G. Jang v. Boston Scientific SciMed Inc

729 F.3d 357, 2013 U.S. App. LEXIS 18459, 2013 WL 4752020
CourtCourt of Appeals for the Third Circuit
DecidedSeptember 5, 2013
Docket12-3434
StatusPublished
Cited by62 cases

This text of 729 F.3d 357 (G. Jang v. Boston Scientific SciMed Inc) is published on Counsel Stack Legal Research, covering Court of Appeals for the Third Circuit primary law. Counsel Stack provides free access to over 12 million legal documents including statutes, case law, regulations, and constitutions.

Bluebook
G. Jang v. Boston Scientific SciMed Inc, 729 F.3d 357, 2013 U.S. App. LEXIS 18459, 2013 WL 4752020 (3d Cir. 2013).

Opinions

OPINION

SLOVITER, Circuit Judge.

This appeal concerns a multimillion-dollar contract dispute over the distribution of profits from medical patents. In particular, it involves U.S. Patent No. 5,922,021 (“the '021 patent”), awarded to appellant G. David Jang for coronary stent technology.

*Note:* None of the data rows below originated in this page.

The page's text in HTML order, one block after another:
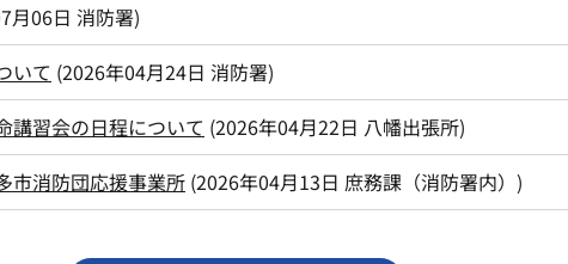
月06日 消防署)
いて (2026年04月24日 消防署)
講習会の日程について (2026年04月22日 八幡出張所)
市消防団応援事業所 (2026年04月13日 庶務課（消防署内） )
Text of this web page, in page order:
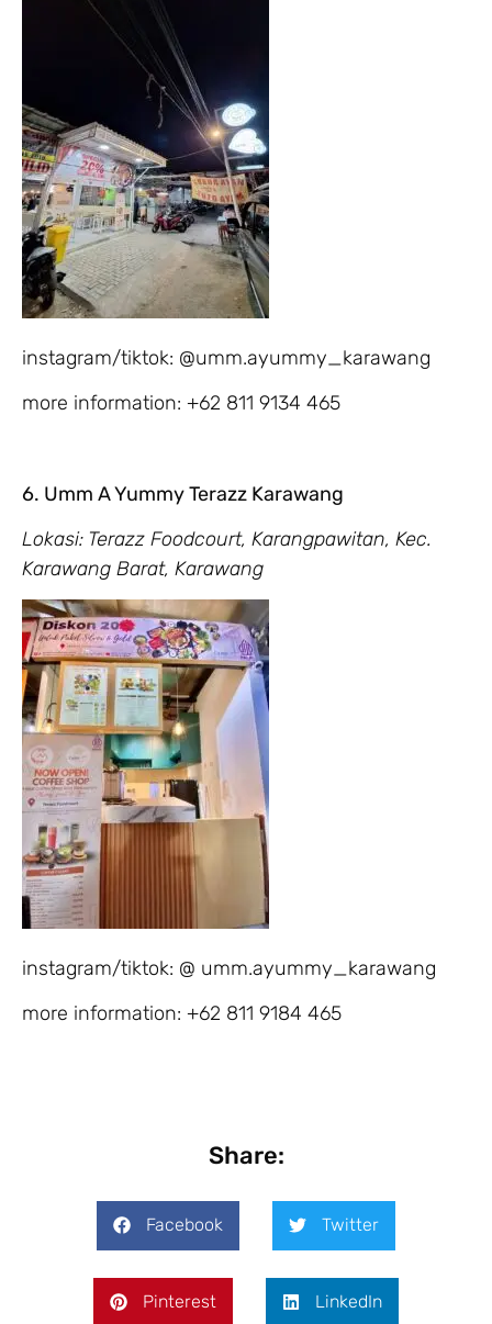
instagram/tiktok: @umm.ayummy_karawang
more information: +62 811 9134 465
6. Umm A Yummy Terazz Karawang
Lokasi: Terazz Foodcourt, Karangpawitan, Kec.
Karawang Barat, Karawang
instagram/tiktok: @ umm.ayummy_karawang
more information: +62 811 9184 465
Share:
Facebook Twitter
Pinterest LinkedIn
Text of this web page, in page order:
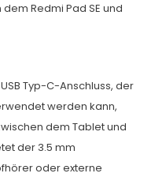
Redmi Pad SE und
Typ-C-Anschluss, der
werden kann,
dem Tablet und
der 3.5 mm
oder externe
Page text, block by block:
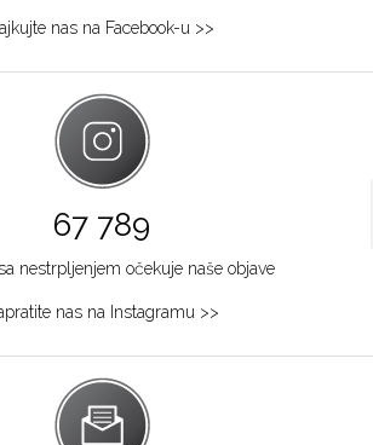
nas na Facebook-u >>
67 789
nestrpljenjem očekuje naše objave
nas na Instagramu >>
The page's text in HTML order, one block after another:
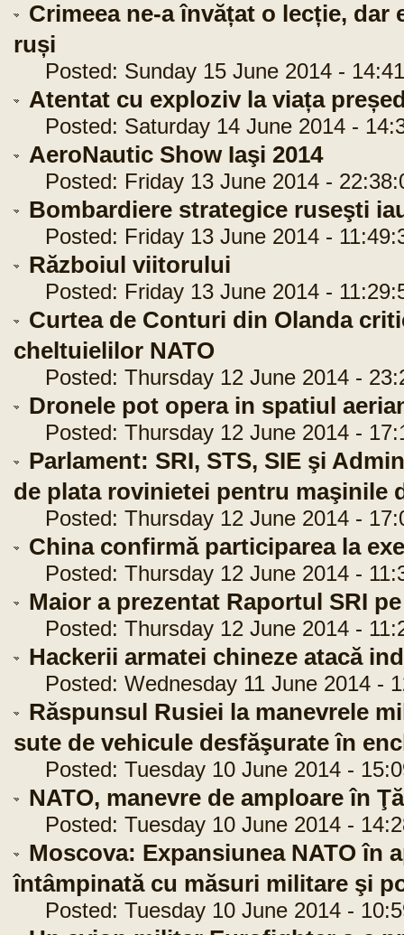
Crimeea ne-a învățat o lecție,
ruși
Posted: Sunday 15 June 2014 -
Atentat cu exploziv la viața
Posted: Saturday 14 June 2014 -
AeroNautic Show Iaşi 2014
Posted: Friday 13 June 2014 -
Bombardiere strategice ruseşti
Posted: Friday 13 June 2014 -
Războiul viitorului
Posted: Friday 13 June 2014 -
Curtea de Conturi din Olanda
cheltuielilor NATO
Posted: Thursday 12 June 2014 -
Dronele pot opera in spatiul
Posted: Thursday 12 June 2014 -
Parlament: SRI, STS, SIE şi
de plata rovinietei pentru maşinile
Posted: Thursday 12 June 2014 -
China confirmă participarea la
Posted: Thursday 12 June 2014 -
Maior a prezentat Raportul SRI pe
Posted: Thursday 12 June 2014 -
Hackerii armatei chineze atacă
Posted: Wednesday 11 June 2014 -
Răspunsul Rusiei la manevrele
sute de vehicule desfăşurate în
Posted: Tuesday 10 June 2014 -
NATO, manevre de amploare în
Posted: Tuesday 10 June 2014 -
Moscova: Expansiunea NATO în
întâmpinată cu măsuri militare şi
Posted: Tuesday 10 June 2014 -

Jang, a doctor and inventor, sued Boston Scientific Corporation (“BSC”), the company to which Jang assigned his coronary stent patents, for breach of the patent assignment agreement (“Agreement”). The Agreement requires BSC to share profits from the patents with Jang, including any damages it recovers from third-party infringers. In 2010, BSC settled a claim against the Cordis Corporation (“Cordis”) for infringement of the '021 patent in combination with a claim that Cordis had against BSC. The net result was that BSC made a payment to Cordis, and the parties exchanged several patent licenses. BSC then denied that it had recovered any damages that it was obligated to share with Jang, and Jang sued.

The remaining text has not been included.